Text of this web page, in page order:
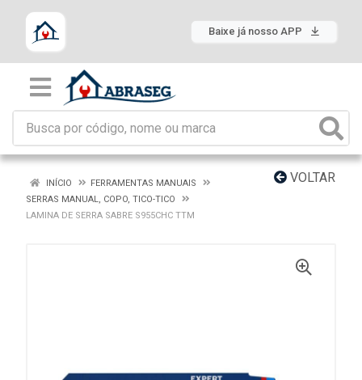
Baixe já nosso APP
VOLTAR
INÍCIO
FERRAMENTAS MANUAIS
SERRAS MANUAL, COPO, TICO-TICO
LAMINA DE SERRA SABRE S955CHC TTM
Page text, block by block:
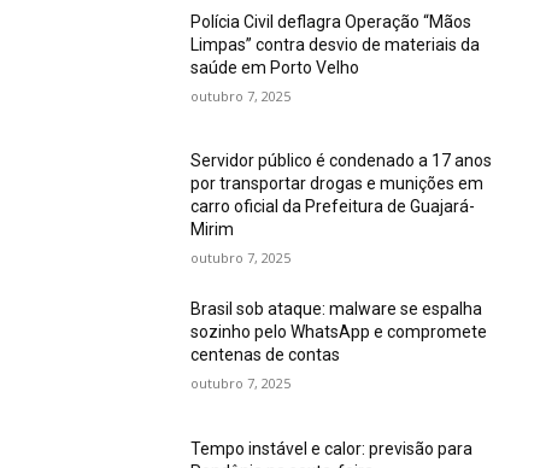
Polícia Civil deflagra Operação “Mãos
Limpas” contra desvio de materiais da
saúde em Porto Velho
outubro 7, 2025
Servidor público é condenado a 17 anos
por transportar drogas e munições em
carro oficial da Prefeitura de Guajará-
Mirim
outubro 7, 2025
Brasil sob ataque: malware se espalha
sozinho pelo WhatsApp e compromete
centenas de contas
outubro 7, 2025
Tempo instável e calor: previsão para
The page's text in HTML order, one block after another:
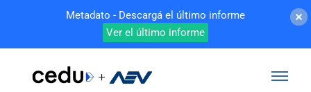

= = = = =

▶ The problem: Make an exact copy of the listing above. Do not include the pictures.

▶ Solution for this problem:
Text of this web page, in page order:
Baixe já nosso APP
VOLTAR
INÍCIO
FERRAMENTAS MANUAIS
SERRAS MANUAL, COPO, TICO-TICO
LAMINA DE SERRA SABRE S955CHC TTM
Page text, block by block:
Polícia Civil deflagra Operação “Mãos
Limpas” contra desvio de materiais da
saúde em Porto Velho
outubro 7, 2025
Servidor público é condenado a 17 anos
por transportar drogas e munições em
carro oficial da Prefeitura de Guajará-
Mirim
outubro 7, 2025
Brasil sob ataque: malware se espalha
sozinho pelo WhatsApp e compromete
centenas de contas
outubro 7, 2025
Tempo instável e calor: previsão para
The page's text in HTML order, one block after another:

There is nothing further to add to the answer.